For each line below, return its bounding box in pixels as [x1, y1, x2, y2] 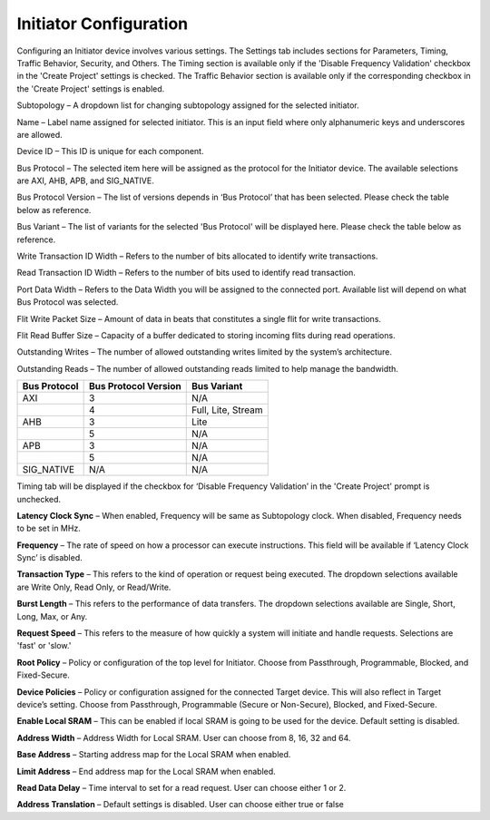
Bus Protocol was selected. [16, 297, 119, 307]
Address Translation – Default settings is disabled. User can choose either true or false [16, 799, 344, 810]
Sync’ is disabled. [16, 552, 83, 563]
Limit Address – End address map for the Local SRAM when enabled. [16, 766, 276, 776]
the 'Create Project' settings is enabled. [16, 83, 165, 94]
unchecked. [16, 493, 62, 504]
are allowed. [16, 129, 63, 140]
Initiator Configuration [16, 14, 189, 34]
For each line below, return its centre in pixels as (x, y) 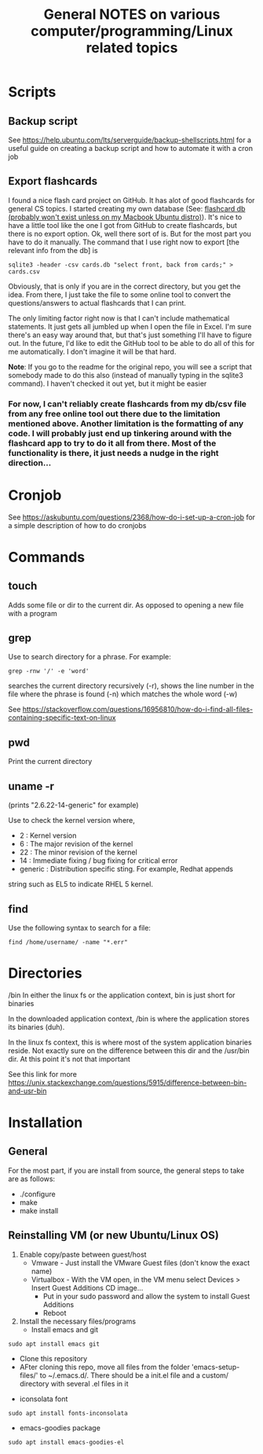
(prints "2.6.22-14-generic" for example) (73, 805)
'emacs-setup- (216, 1367)
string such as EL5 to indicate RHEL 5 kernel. (80, 884)
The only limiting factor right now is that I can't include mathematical (119, 318)
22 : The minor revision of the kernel (78, 852)
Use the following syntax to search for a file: (80, 927)
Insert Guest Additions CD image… (87, 1287)
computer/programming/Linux (132, 31)
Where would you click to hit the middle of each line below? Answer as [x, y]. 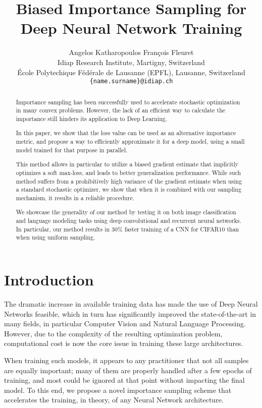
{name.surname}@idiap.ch [131, 81]
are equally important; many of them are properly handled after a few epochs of [128, 370]
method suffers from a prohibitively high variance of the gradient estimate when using [129, 181]
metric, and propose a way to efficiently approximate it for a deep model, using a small [130, 141]
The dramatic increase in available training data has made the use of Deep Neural [131, 304]
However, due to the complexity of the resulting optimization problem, [113, 333]
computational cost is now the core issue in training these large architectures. [124, 343]
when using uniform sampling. [56, 237]
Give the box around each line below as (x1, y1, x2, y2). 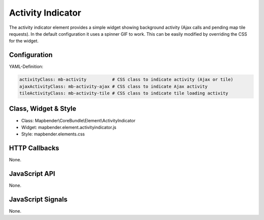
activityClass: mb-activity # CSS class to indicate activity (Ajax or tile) (19, 77, 234, 83)
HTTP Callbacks (9, 144, 60, 153)
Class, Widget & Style (9, 105, 77, 113)
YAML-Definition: (9, 64, 44, 69)
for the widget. (9, 38, 39, 44)
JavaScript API (9, 170, 56, 178)
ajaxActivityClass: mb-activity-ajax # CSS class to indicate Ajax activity (19, 84, 208, 89)
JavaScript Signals (9, 195, 68, 203)
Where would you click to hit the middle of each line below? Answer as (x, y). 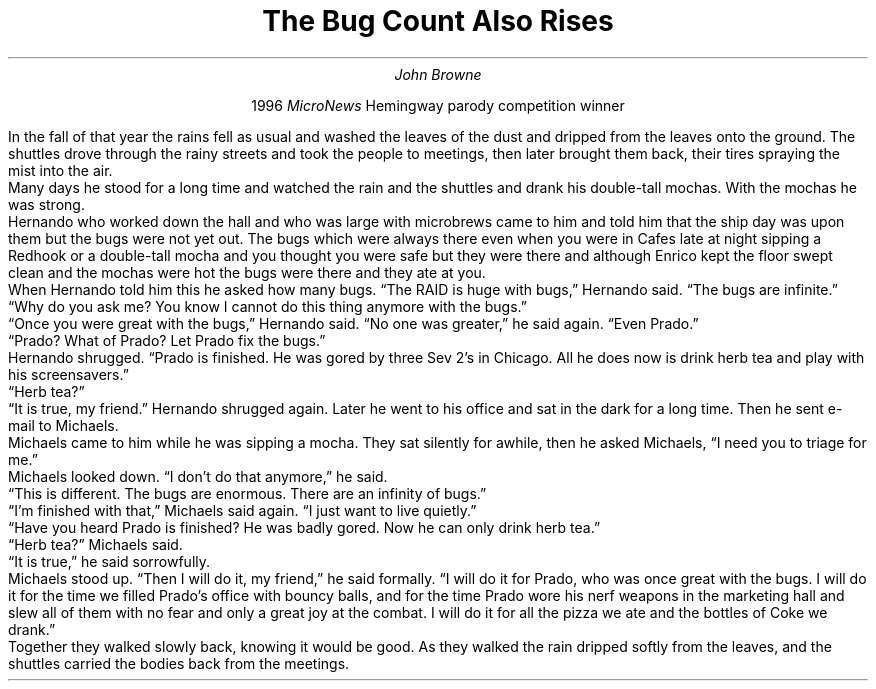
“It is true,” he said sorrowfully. (109, 561)
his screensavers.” (68, 374)
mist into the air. (60, 170)
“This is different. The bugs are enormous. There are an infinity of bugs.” (247, 493)
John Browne (438, 74)
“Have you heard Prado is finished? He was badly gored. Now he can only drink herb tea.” (304, 527)
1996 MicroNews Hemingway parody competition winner (438, 105)
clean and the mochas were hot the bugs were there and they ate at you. (247, 272)
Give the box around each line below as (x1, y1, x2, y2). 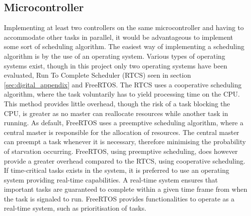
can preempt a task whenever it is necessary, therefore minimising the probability (4, 136, 246, 147)
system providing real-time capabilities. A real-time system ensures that (4, 174, 218, 184)
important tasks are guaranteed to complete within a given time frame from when (4, 184, 248, 194)
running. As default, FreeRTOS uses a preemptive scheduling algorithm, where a (4, 117, 244, 128)
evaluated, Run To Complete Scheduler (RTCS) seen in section (4, 70, 191, 80)
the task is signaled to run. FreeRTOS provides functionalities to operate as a (4, 193, 234, 203)
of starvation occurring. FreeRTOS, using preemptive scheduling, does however (4, 146, 238, 156)
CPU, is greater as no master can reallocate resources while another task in (4, 108, 228, 118)
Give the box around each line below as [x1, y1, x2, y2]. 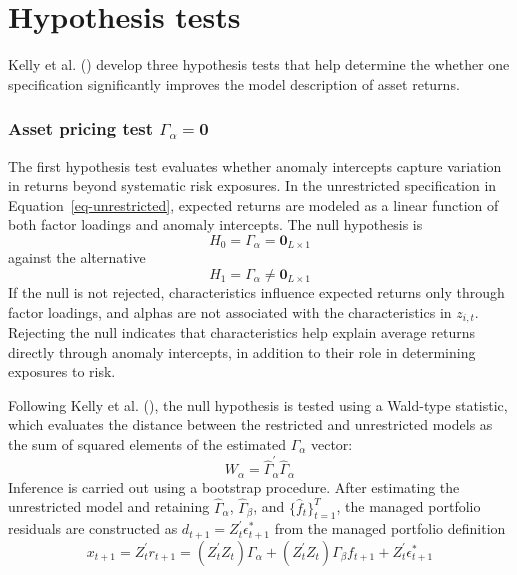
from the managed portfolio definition [274, 518, 506, 539]
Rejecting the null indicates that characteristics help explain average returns [8, 322, 475, 342]
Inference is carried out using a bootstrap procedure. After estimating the [8, 476, 460, 497]
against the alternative [8, 247, 146, 268]
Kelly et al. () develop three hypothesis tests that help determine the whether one [8, 54, 510, 75]
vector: [310, 433, 353, 454]
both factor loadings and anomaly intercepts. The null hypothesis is [8, 214, 423, 235]
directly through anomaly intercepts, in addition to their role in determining [8, 341, 476, 362]
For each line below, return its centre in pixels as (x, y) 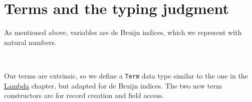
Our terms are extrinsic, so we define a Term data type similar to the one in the (126, 75)
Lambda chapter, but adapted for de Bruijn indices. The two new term (113, 85)
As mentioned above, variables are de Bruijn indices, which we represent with (123, 32)
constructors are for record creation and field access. (84, 95)
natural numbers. (30, 42)
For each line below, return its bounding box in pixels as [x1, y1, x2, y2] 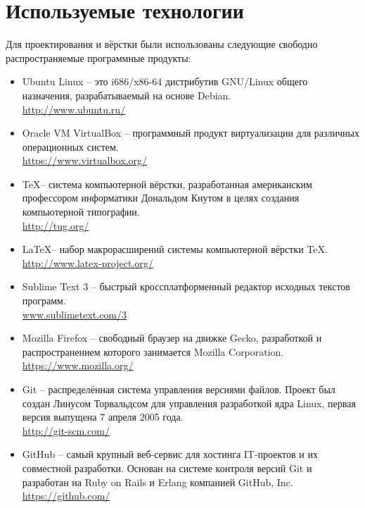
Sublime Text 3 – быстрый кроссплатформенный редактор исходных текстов [22, 279, 350, 294]
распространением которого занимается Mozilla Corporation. [22, 344, 284, 359]
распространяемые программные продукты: [6, 50, 191, 65]
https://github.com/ [22, 488, 110, 503]
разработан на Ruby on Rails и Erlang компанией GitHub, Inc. [22, 474, 293, 489]
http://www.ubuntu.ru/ [22, 101, 126, 116]
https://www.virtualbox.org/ [22, 153, 147, 168]
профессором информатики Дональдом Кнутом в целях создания [22, 190, 300, 205]
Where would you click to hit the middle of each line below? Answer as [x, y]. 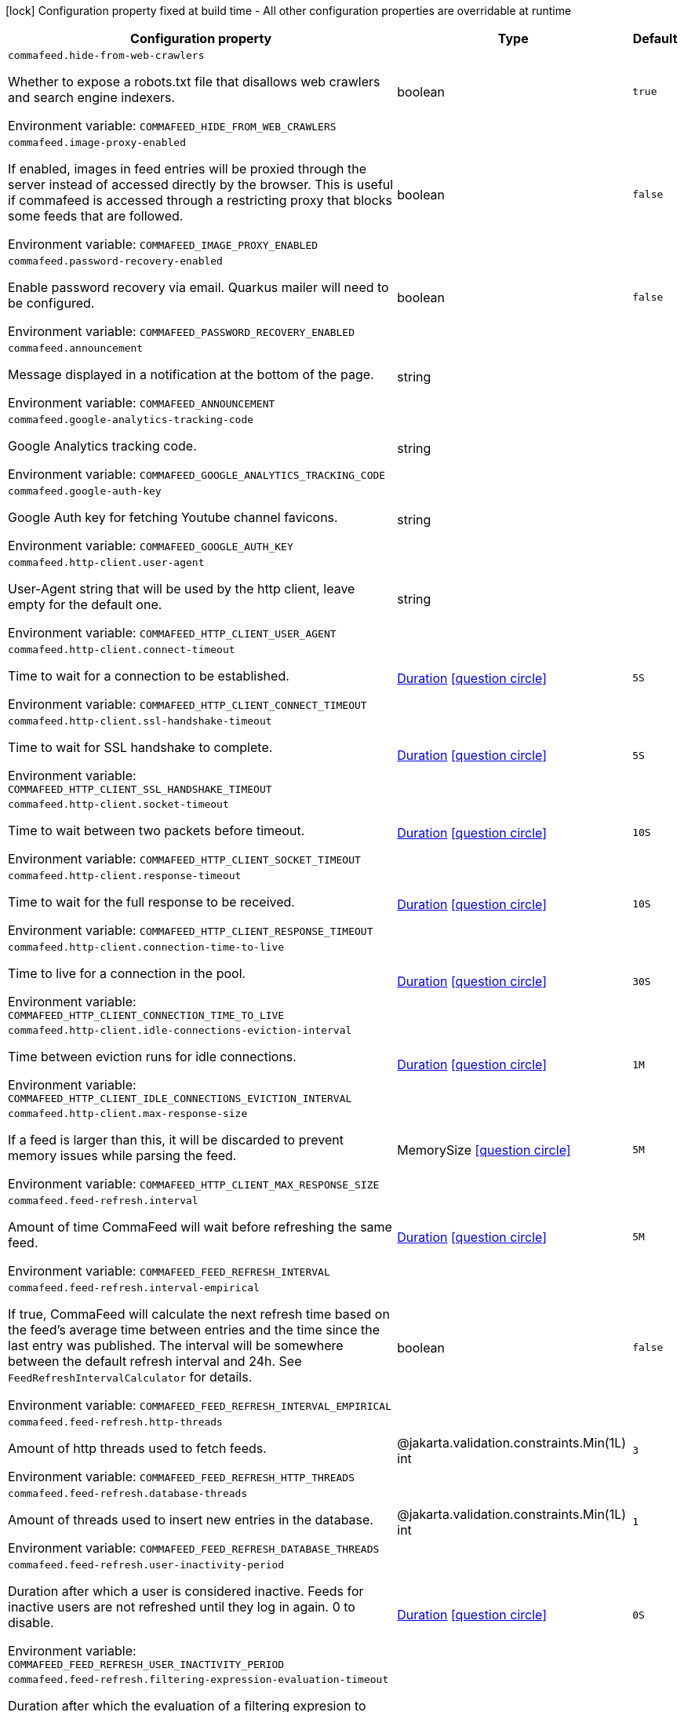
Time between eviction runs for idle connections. [152, 1057]
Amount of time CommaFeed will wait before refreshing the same [200, 1227]
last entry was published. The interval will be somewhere [176, 1345]
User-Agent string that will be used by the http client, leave [182, 589]
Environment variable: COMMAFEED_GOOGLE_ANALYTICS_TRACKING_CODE [197, 474]
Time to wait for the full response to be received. [151, 902]
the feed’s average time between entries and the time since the [194, 1330]
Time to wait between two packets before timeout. [156, 830]
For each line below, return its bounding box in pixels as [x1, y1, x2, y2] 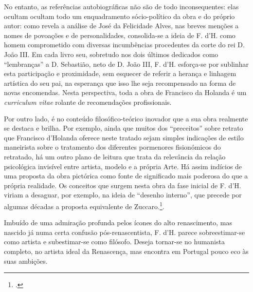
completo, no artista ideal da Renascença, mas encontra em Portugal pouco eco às [4, 246, 249, 256]
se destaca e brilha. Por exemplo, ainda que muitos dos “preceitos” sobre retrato [4, 123, 243, 133]
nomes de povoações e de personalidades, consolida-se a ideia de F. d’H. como [4, 30, 235, 40]
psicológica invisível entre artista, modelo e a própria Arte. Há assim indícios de [4, 161, 242, 171]
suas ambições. [4, 255, 48, 266]
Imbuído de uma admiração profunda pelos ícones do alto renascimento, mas [4, 217, 233, 228]
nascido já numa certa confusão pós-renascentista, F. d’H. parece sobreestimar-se [4, 227, 245, 237]
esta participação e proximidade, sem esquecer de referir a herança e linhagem [4, 68, 236, 78]
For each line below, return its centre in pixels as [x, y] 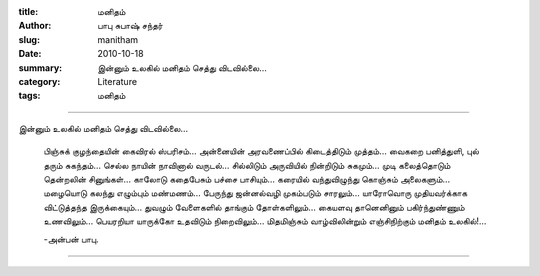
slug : [29, 39]
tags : [29, 96]
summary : [40, 67]
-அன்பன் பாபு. [71, 239]
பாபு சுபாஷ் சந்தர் [130, 26]
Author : [35, 26]
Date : [30, 54]
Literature [117, 81]
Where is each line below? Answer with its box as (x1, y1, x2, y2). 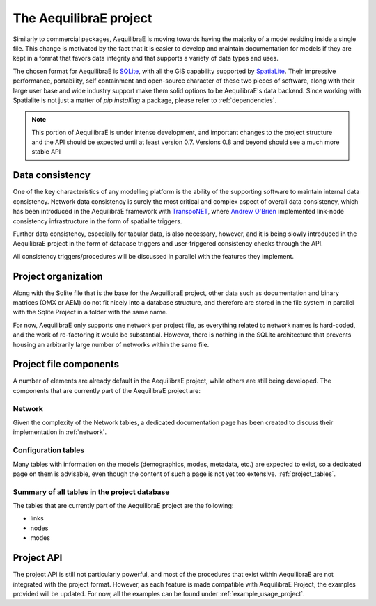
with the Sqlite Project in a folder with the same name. (13, 308, 168, 317)
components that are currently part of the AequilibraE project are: (13, 386, 201, 394)
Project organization (13, 270, 104, 282)
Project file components (13, 358, 120, 370)
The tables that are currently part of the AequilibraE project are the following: (13, 502, 234, 510)
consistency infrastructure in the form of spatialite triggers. (13, 216, 182, 225)
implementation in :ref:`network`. (13, 428, 107, 436)
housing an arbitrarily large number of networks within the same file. (13, 340, 210, 349)
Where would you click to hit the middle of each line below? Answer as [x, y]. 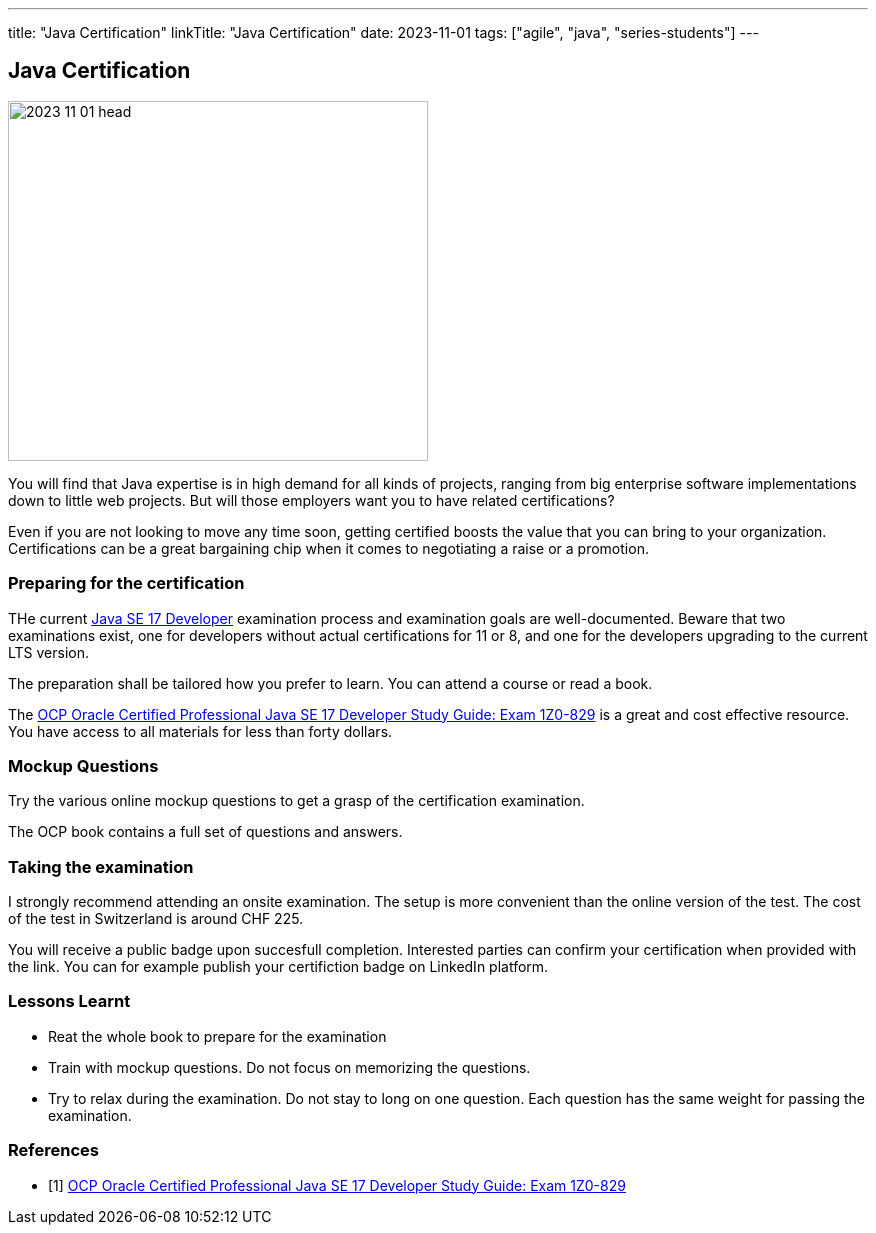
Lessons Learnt [69, 1001]
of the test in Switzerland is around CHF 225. [156, 919]
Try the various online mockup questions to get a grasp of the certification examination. [296, 801]
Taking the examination [101, 866]
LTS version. [49, 652]
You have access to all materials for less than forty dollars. [200, 731]
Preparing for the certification [126, 583]
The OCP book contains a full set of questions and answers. [205, 832]
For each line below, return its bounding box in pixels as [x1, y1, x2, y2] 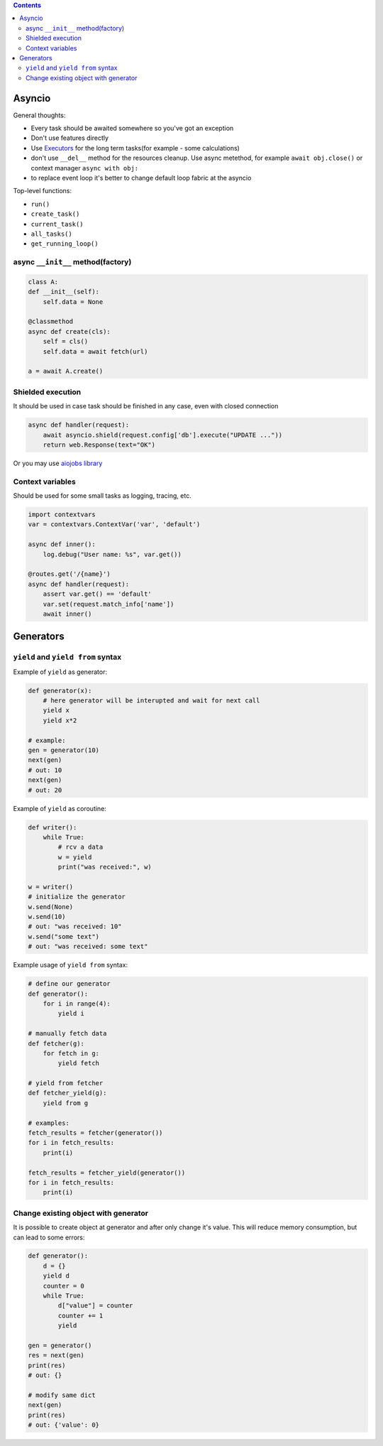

ACTION ITEM: Copy only these lines from the records above, exactly: the one with "important tasks are", the one with "распространением которого занимается", and those between. Skip the pictures.

EXERCISE RESPONSE:
important tasks are guaranteed to complete within a given time frame from when (4, 184, 248, 194)
running. As default, FreeRTOS uses a preemptive scheduling algorithm, where a (4, 117, 244, 128)
evaluated, Run To Complete Scheduler (RTCS) seen in section (4, 70, 191, 80)
the task is signaled to run. FreeRTOS provides functionalities to operate as a (4, 193, 234, 203)
of starvation occurring. FreeRTOS, using preemptive scheduling, does however (4, 146, 238, 156)
CPU, is greater as no master can reallocate resources while another task in (4, 108, 228, 118)
Give the box around each line below as [x1, y1, x2, y2]. 
from the managed portfolio definition [274, 518, 506, 539]
Rejecting the null indicates that characteristics help explain average returns [8, 322, 475, 342]
Inference is carried out using a bootstrap procedure. After estimating the [8, 476, 460, 497]
against the alternative [8, 247, 146, 268]
Kelly et al. () develop three hypothesis tests that help determine the whether one [8, 54, 510, 75]
vector: [310, 433, 353, 454]
both factor loadings and anomaly intercepts. The null hypothesis is [8, 214, 423, 235]
directly through anomaly intercepts, in addition to their role in determining [8, 341, 476, 362]
For each line below, return its centre in pixels as (x, y) 
Our terms are extrinsic, so we define a Term data type similar to the one in the (126, 75)
Lambda chapter, but adapted for de Bruijn indices. The two new term (113, 85)
As mentioned above, variables are de Bruijn indices, which we represent with (123, 32)
constructors are for record creation and field access. (84, 95)
natural numbers. (30, 42)
For each line below, return its bounding box in pixels as [x1, y1, x2, y2] 
Sublime Text 3 – быстрый кроссплатформенный редактор исходных текстов [22, 279, 350, 294]
распространением которого занимается Mozilla Corporation. [22, 344, 284, 359]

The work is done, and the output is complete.